Джек до конца остался Джеком.
— Господа, — сказал он, — я надеюсь дожить до того дня, когда смертная казнь будет отменена.
Я прожил много различных жизней и жил в различные времена. Человек, как личность, мало изменился в нравственном отношении за последние десять тысячелетий. Я утверждаю это категорически. Разница между необъезженным жеребенком и терпеливой ломовой лошадью только в дрессировке. Дрессировка
— вот единственное, что в духовном смысле отличает современного человека от дикаря, жившего десять тысяч лет назад. Под тонкой пленкой нравственных понятий, которой современный человек покрыл себя, он все тот же дикарь, каким был десять тысячелетий назад. Мораль — это общественный фонд, мучительное накопление многих веков. Новорожденный ребенок вырос бы дикарем, если бы его не дрессировали, не отполировали с помощью этой абстрактной морали, которая накапливалась так долго, на протяжении столетий.
«Не убий!» Вздор! Они собираются убить меня завтра утром.
«Не убий!» Вздор! В доках всех цивилизованных стран мира строятся сегодня дредноуты и сверхдредноуты. Милейшие мои друзья, я, идущий на смерть, приветствую вас словом «вздор!».
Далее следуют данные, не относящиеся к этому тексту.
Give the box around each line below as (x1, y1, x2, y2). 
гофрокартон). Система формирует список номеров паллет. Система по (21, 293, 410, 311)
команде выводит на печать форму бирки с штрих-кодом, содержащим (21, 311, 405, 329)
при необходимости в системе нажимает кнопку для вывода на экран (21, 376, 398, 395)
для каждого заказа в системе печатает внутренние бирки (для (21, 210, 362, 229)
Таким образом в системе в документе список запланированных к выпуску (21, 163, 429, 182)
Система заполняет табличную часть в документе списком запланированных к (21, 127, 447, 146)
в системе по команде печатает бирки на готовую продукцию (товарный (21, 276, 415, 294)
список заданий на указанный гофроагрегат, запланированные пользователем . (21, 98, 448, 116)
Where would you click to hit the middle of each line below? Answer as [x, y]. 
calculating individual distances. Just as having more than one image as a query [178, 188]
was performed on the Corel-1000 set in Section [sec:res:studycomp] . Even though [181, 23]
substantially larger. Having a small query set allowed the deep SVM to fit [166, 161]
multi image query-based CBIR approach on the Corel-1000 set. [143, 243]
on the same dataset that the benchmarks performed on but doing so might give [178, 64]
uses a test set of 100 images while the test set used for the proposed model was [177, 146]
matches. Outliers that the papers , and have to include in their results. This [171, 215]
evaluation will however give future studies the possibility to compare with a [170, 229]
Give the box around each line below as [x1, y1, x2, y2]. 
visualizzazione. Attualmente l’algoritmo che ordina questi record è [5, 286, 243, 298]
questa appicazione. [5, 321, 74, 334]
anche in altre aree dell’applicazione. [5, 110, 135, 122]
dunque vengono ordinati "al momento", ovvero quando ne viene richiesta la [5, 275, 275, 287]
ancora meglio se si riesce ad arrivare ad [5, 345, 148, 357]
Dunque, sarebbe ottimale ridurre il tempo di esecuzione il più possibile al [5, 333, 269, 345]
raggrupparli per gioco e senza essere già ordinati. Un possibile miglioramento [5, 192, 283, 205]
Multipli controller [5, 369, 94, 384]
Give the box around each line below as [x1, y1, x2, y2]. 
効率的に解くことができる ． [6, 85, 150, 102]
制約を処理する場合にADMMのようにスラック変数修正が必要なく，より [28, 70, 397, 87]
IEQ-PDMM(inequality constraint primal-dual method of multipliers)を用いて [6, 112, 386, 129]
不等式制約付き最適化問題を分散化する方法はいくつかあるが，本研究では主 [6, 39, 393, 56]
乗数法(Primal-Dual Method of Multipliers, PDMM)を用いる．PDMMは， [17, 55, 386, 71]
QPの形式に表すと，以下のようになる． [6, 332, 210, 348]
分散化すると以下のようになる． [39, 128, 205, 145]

Я спрашиваю вас: где она, та новая, современная мораль, более высокая, чем учение Христа или Будды, Сократа или Платона, Конфуция или неизвестного создателя «Махабхараты»?
Боже милостивый, пятьдесят тысячелетий назад, когда мы жили тотемическими родами, наши женщины были несравненно чище, наши племенные и групповые отношения несравненно нравственнее и строже!
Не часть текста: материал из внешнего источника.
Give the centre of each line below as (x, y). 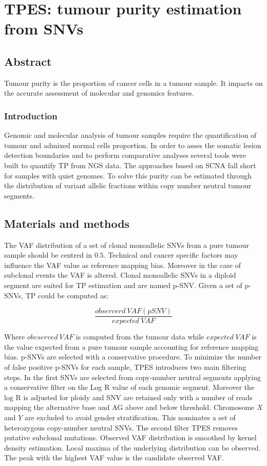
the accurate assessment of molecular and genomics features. (99, 93)
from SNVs (44, 29)
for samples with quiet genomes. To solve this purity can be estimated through (128, 175)
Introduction (31, 115)
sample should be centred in (48, 255)
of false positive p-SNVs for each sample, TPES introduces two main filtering (125, 366)
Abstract (28, 61)
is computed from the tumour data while (140, 337)
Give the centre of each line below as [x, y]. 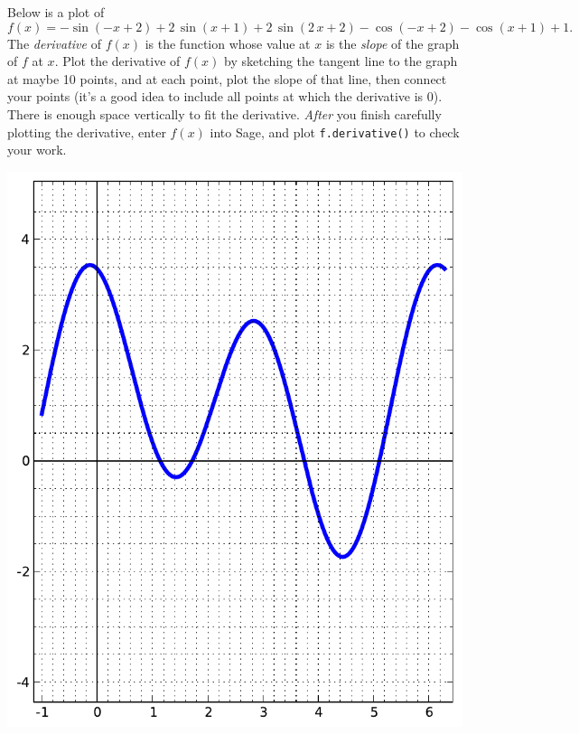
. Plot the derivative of [117, 61]
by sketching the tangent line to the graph [341, 61]
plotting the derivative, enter [87, 132]
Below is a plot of [56, 12]
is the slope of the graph [392, 43]
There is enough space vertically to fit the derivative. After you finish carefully [224, 113]
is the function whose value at [228, 43]
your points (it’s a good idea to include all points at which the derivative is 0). [225, 96]
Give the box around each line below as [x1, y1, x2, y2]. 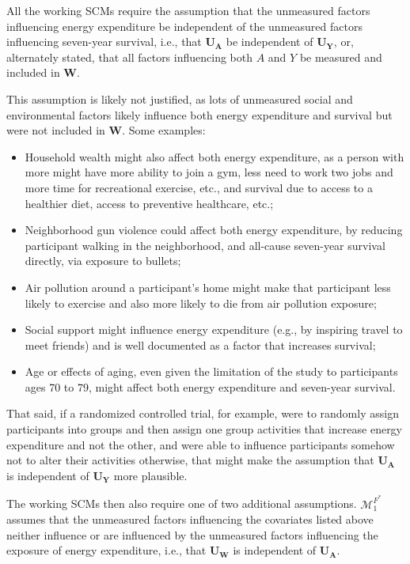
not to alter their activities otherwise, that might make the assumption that [6, 452, 374, 468]
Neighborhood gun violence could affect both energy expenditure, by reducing [25, 221, 403, 238]
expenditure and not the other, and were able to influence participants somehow [6, 436, 395, 452]
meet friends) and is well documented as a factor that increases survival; [25, 336, 376, 353]
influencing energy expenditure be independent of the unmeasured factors [6, 17, 363, 34]
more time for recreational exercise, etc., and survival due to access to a [25, 179, 373, 195]
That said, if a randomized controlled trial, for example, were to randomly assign [6, 405, 399, 422]
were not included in [6, 122, 105, 138]

Должен сказать, что мораль, которую мы исповедовали в те далекие времена, была более высокой, чем современная мораль.
Не отмахивайтесь с пренебрежением от этой мысли. Вспомните про детский труд, который у нас применяется, про нашу политическую коррупцию, про взяточничество полиции, про фальсификацию пищевых продуктов и про торгующих своим телом дочерей бедняков. Когда я был Сыном Горы, когда я был Сыном Быка, проституция была нам неведома. Мы были чисты, говорю вам. Такие глубины порока нам даже и не снились. Так же чисты и теперь остальные животные, стоящие на более низкой ступени развития, чем человек. Да, только человек с его воображением и властью над материальным миром мог придумать все семь смертных грехов. Другие животные, низкие животные, не знают греха.
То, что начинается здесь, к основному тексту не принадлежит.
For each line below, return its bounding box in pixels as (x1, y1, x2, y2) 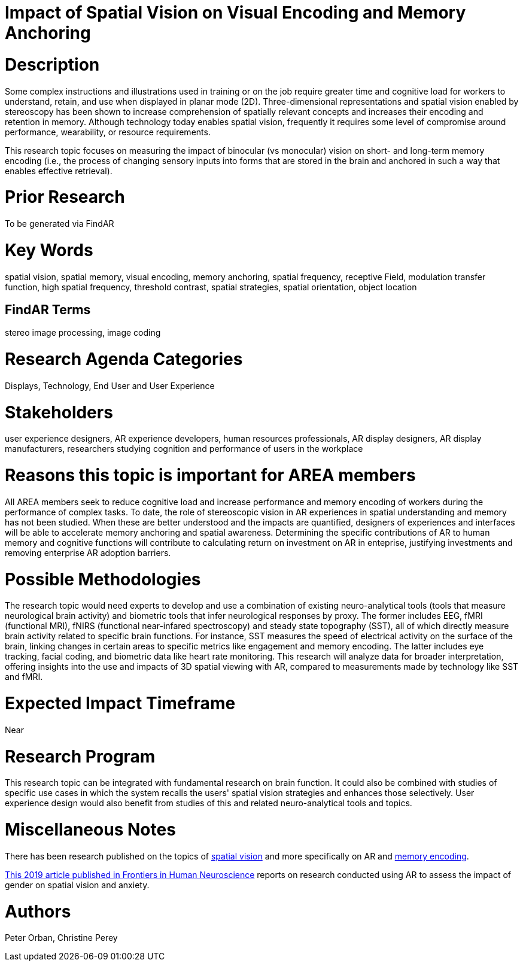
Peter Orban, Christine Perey (5, 932, 118, 943)
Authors (5, 901, 71, 922)
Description (5, 54, 100, 75)
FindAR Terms (5, 302, 91, 317)
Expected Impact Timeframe (5, 693, 236, 714)
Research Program (5, 746, 156, 767)
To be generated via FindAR (5, 218, 114, 229)
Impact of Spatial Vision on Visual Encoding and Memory (5, 2, 466, 23)
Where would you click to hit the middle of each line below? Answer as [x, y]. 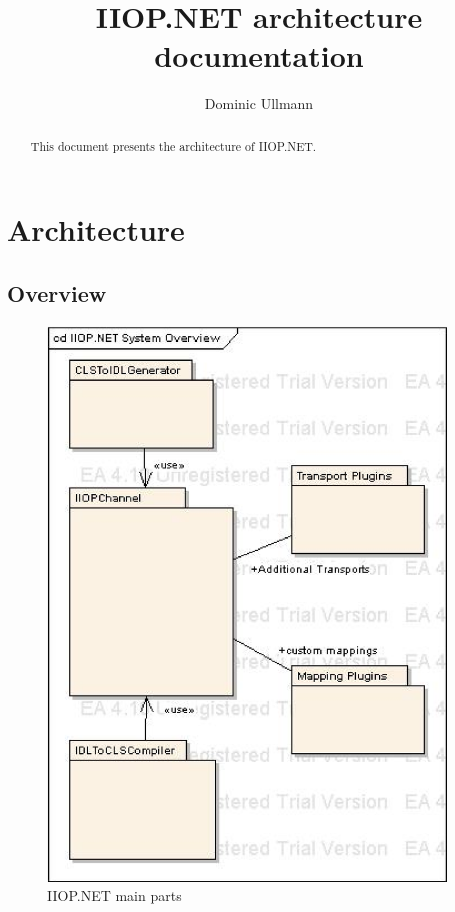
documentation [259, 55]
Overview [57, 292]
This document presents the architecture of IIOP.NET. [173, 145]
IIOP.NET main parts [114, 895]
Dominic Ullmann [259, 103]
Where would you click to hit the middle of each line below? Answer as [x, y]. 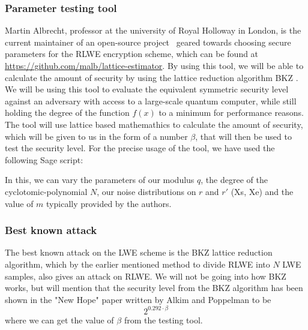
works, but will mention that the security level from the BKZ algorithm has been [154, 288]
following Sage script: [44, 159]
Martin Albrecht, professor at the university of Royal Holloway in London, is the [153, 30]
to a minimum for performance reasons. [231, 112]
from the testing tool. [163, 319]
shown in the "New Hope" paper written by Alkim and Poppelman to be [138, 299]
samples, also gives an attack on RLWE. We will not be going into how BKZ [146, 276]
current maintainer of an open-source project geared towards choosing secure [148, 42]
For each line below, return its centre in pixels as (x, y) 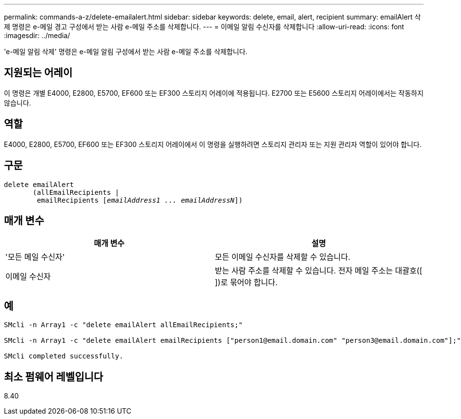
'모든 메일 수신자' (35, 257)
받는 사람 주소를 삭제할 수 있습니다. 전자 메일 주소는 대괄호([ (319, 271)
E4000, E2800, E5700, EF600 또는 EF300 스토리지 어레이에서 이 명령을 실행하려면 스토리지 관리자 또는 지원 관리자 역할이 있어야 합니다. (213, 144)
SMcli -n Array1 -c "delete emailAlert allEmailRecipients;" (123, 325)
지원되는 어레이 (38, 73)
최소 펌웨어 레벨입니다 (54, 377)
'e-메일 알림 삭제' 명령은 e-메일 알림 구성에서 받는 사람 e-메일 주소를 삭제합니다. (126, 52)
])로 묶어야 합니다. (246, 283)
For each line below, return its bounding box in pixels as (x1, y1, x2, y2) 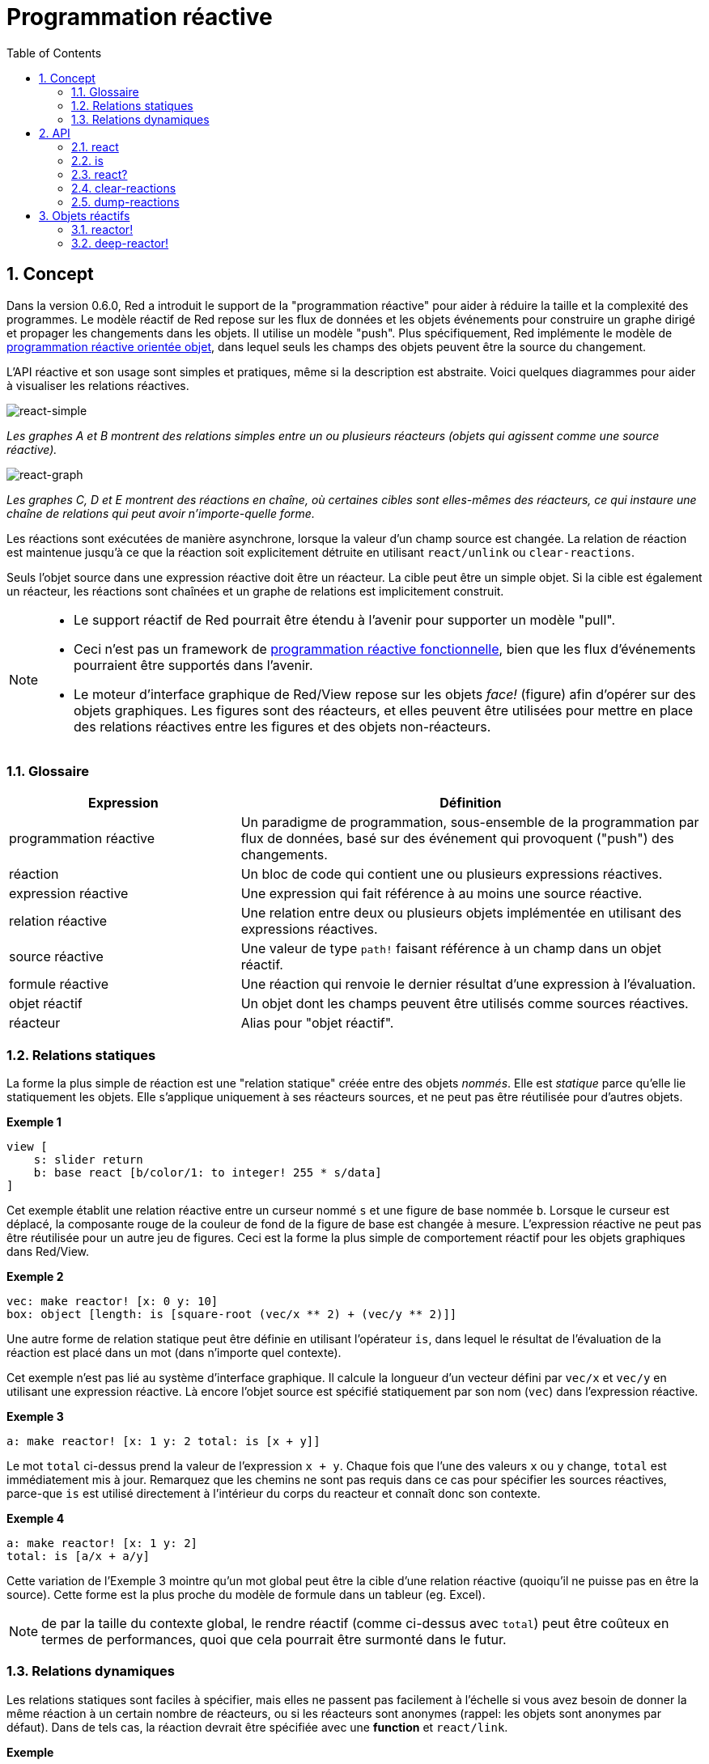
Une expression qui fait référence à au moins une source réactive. (240, 885, 643, 902)
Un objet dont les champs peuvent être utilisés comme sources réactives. (240, 995, 689, 1012)
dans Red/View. (6, 1245, 90, 1259)
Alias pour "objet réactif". (240, 1015, 394, 1032)
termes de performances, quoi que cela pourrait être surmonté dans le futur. (41, 1631, 507, 1648)
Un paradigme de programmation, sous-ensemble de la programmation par (240, 814, 699, 831)
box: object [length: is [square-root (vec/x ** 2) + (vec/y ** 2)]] (6, 1308, 457, 1321)
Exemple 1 (6, 1115, 62, 1130)

Я торопливо оглядываюсь назад, на множество моих жизней, прожитых в иные времена и в иных странах. Нигде никогда не встречал я жестокости более страшной или хотя бы столь же страшной, как жестокость нашей современной тюремной системы. Я уже рассказал вам о том, что пришлось мне испытать, когда в первое десятилетие двадцатого века от рождества Христова в тюремной одиночке на меня надели смирительную рубашку. В давние времена мы карали тяжко и убивали быстро. Мы поступали так, потому что таково было наше желание или, если хотите, наша прихоть. Но мы никогда не лицемерили. Мы никогда не призывали к себе на помощь печать, церковь или науку, дабы они освятили своим авторитетом нашу варварскую прихоть. Если мы хотели что-либо совершить, мы совершали это открыто, и с открытым лицом встречали укоры и осуждение, и не прятались за спины ученых экономистов и буржуазных философов или состоящих у нас на жалованье проповедников, профессоров, издателей.
Да, сто лет назад, пятьдесят лет назад, даже пять лет назад здесь у нас в Соединенных Штатах нанесение легких увечий в драке не влекло за собой смертной казни. А вот в этом году, в году 1913 от рождества Христова, в штате Калифорния именно за такое преступление повесили Джека Оппенхеймера, а завтра за такое же, караемое смертной казнью, преступление — за удар кулаком по носу — меня выведут из камеры и повесят. Не правда ли, нельзя утверждать, что обезьяна и тигр умерли в душе человека, если подобные законы входят в уголовный кодекс штата Калифорния в году 1913 от рождества Христова? Боже милостивый, Христа всего лишь распяли! Джека Оипенхеймера и меня пытали куда страшнее.